- _What to produce_: Whenever a line in the data holds the string "features", pull that line out.

- _Listed entries_:
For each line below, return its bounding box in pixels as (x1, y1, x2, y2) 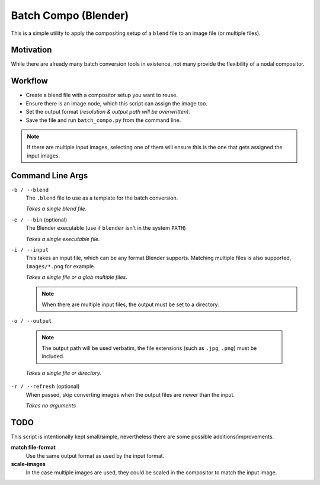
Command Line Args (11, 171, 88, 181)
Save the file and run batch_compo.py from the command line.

...

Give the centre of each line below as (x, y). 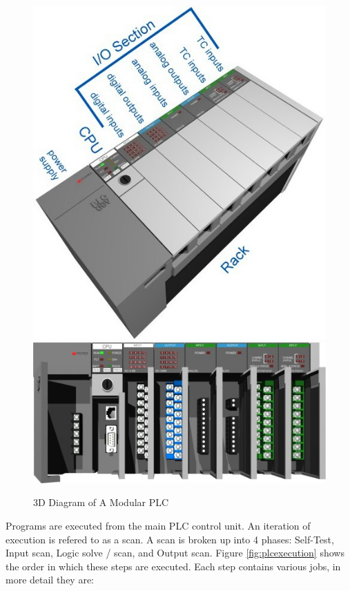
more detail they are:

--

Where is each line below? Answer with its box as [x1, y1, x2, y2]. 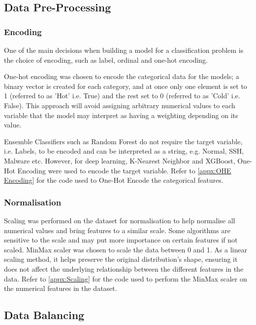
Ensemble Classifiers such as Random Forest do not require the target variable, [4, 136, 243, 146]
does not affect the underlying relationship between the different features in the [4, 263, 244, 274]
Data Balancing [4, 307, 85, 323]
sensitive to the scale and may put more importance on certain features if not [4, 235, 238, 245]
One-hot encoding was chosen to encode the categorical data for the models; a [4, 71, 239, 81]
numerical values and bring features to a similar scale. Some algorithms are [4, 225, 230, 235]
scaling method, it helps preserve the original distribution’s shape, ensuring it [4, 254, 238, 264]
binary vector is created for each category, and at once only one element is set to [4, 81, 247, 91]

- _Answer to this task_:
does not affect the underlying relationship between the different features in the [4, 263, 244, 274]
sensitive to the scale and may put more importance on certain features if not [4, 235, 238, 245]
numerical values and bring features to a similar scale. Some algorithms are [4, 225, 230, 235]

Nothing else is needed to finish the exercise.